Following Federer’s presentation, Sangiuliano argued that positive constitutional rights are predicated on findings that state omissions have caused a violation of the relevant right. Sangiuliano posited that such findings are not empirical, but normative: such a finding is predicated on the notion that the state has a duty to prevent an outcome. For Sangiuliano, the ‘exposition’ of judicial decisions can help reveal the normative assumptions that underly judicial findings of state omissions.
Addressing judicial anxieties about positive rights
The separation of powers concerns referenced by Bakan were also addressed in an afternoon plenary session on judicial anxieties about positive rights. Associate Professor Benjamin Perryman of the University of New Brunswick argued that the separation of powers between the three branches of government is a misnomer and should be reconceived as the overlapping of powers. Perryman contended that the judiciary has a role in explaining how the overlap ought to function in practice and pointed towards foreign jurisprudence to indicate how Canadian courts might go about this task.
Both Professor Kent Roach of Jackman Law and Professor Margot Young of the University of British Columbia’s Allard School of Law argued forcefully against a distinction between positive and negative rights at all. Roach noted that the Charter rights implicated in criminal law, though often framed in negative terms in the text of the Charter, in effect create positive obligations for the state. For instance, s. 12 implicitly requires the state to invest in correctional facilities so that they do not amount to venues for cruel and unusual punishment. For Roach, the positive versus negative rights dichotomy is a false distinction.

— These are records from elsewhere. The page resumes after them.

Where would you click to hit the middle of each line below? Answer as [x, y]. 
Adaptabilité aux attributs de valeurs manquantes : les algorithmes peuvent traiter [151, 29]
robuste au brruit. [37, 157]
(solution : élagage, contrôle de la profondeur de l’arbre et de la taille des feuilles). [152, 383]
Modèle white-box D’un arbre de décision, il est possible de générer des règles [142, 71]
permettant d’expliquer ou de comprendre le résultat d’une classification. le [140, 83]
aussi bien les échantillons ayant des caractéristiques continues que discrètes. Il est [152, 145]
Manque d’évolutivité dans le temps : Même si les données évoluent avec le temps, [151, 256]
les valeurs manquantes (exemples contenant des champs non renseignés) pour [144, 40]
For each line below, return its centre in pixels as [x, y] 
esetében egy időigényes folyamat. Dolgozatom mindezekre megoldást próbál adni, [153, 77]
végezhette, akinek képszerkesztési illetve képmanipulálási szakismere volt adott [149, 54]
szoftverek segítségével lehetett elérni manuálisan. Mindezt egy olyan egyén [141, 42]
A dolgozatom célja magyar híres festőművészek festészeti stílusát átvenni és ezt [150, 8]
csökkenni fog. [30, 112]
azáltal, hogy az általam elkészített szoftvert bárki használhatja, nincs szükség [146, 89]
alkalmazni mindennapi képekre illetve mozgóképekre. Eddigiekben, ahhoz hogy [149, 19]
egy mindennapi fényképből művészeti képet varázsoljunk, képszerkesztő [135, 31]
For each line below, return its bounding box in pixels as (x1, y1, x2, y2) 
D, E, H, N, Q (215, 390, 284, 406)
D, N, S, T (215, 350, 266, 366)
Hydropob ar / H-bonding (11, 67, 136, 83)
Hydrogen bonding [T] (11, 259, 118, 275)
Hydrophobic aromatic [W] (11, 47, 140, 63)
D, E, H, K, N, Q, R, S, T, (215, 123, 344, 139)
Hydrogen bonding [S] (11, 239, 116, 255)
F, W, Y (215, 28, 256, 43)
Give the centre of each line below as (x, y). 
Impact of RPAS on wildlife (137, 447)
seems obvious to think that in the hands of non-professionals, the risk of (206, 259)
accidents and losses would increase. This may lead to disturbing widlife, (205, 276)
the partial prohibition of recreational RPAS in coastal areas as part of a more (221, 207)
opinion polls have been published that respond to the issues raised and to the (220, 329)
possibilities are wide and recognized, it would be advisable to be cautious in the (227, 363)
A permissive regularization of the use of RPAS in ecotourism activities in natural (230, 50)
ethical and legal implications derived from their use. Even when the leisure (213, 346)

Young made a similar argument, asserting that the Charter is at a moment of “existential crisis” because Canadian courts have “failed to give force to the full potential for the Charter as an instrument of social justice.” Young argued that the Supreme Court’s concept of substantive equality in interpreting s. 15(1) requires recognition of positive state obligations if it is to mean anything – and that a real commitment to social equality requires doing away with the distinction between positive and negative obligations.

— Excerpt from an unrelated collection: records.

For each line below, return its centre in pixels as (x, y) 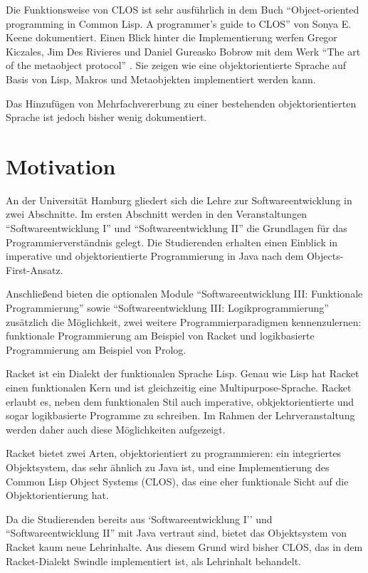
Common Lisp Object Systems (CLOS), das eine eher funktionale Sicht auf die (177, 481)
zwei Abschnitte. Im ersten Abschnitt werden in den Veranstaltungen (157, 214)
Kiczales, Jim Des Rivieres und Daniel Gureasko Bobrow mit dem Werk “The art (183, 51)
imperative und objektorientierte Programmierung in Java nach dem (155, 256)
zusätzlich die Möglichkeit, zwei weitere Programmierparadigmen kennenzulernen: (184, 321)
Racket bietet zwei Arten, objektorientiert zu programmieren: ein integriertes (174, 453)
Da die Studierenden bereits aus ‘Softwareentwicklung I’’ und (139, 519)
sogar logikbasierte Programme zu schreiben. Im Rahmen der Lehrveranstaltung (180, 415)
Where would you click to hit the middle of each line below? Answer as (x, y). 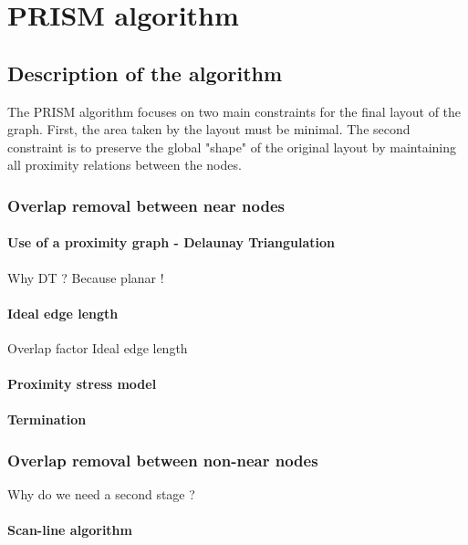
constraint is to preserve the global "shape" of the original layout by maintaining (232, 147)
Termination (47, 419)
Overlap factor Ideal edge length (98, 347)
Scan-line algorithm (70, 530)
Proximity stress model (82, 384)
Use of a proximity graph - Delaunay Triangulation (172, 242)
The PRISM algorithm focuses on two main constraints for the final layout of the (234, 111)
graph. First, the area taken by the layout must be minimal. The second (209, 129)
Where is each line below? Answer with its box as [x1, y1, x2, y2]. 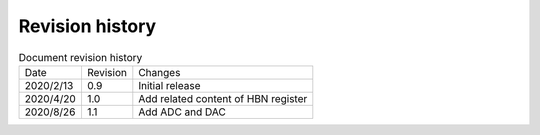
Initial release [138, 78, 201, 92]
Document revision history [18, 50, 143, 64]
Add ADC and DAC [138, 105, 227, 119]
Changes [138, 65, 181, 79]
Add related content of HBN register [138, 91, 308, 105]
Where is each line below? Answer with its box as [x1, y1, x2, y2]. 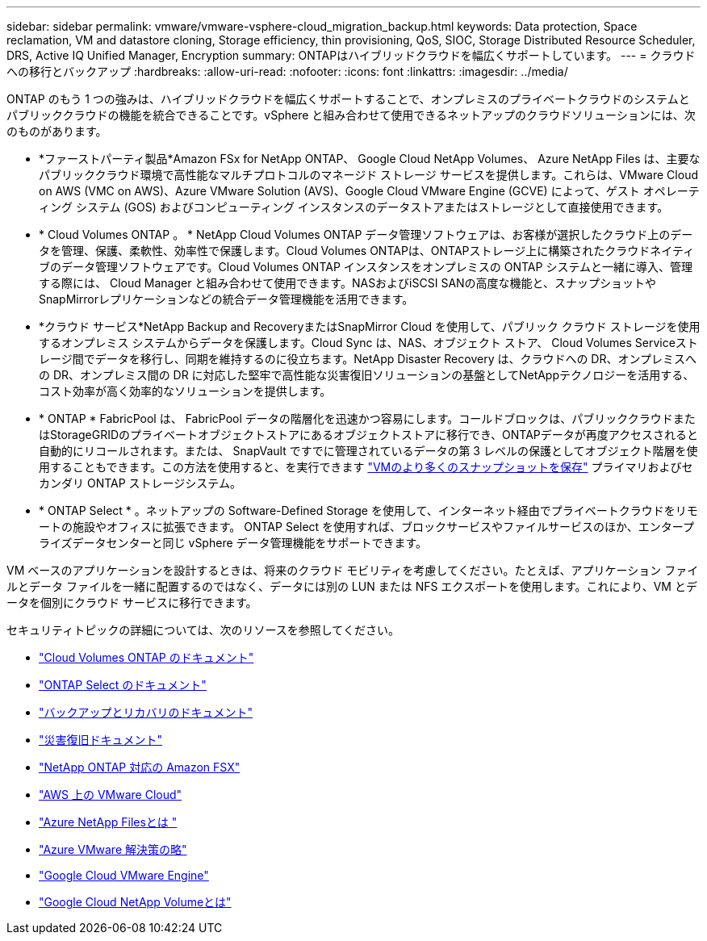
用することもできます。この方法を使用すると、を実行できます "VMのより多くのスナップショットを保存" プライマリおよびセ [39, 460, 693, 474]
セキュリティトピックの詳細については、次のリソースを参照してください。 [6, 623, 400, 637]
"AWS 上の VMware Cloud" [39, 788, 182, 801]
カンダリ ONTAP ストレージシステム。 [39, 476, 241, 490]
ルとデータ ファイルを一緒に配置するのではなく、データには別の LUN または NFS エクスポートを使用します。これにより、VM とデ [6, 579, 697, 593]
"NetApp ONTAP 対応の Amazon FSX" [39, 760, 241, 774]
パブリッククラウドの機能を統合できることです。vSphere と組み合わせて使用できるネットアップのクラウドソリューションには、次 [6, 108, 696, 122]
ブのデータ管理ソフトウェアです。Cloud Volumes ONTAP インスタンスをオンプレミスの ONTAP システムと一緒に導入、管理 [39, 260, 692, 274]

Young quoted from the American scholar S. F. Kreimer, who writes that “appropriate verbal manipulations can easily move most cases across the line between positive and negative obligations,” and from the University of Ottawa’s Martha Jackman, who has written that “the distinction between state action and inaction, and between positive and negative rights, has been entirely discredited under international human rights law.” Young asserted that the courts’ proclivity to distinguish between positive and negative rights is explained by a desire to protect the separation of powers. For Young, however, the separation of powers “requires judicial enforcement of the Charter to its full remedial purpose.”
This afternoon plenary panel also included a presentation by Associate Professor Angela Cameron of the University of Ottawa and Toronto lawyer Lara Koerner-Yeo of JFK Law LLP, who examined the role of the presumption of conformity (between Canadian legislation and international treaty obligations) in ss. 7 and 15 Charter litigation. Research by Cameron and Koerner-Yeo indicates very little litigation in which the presumption of conformity has been raised in support of positive rights claims. However, Cameron and Koerner-Yeo noted that the presumption is increasingly invoked in s. 35 litigation.
Daniel Minden is a Research and Communications Assistant with the Asper Centre. He is a 1L JD candidate at the University of Toronto Jackman Faculty of Law.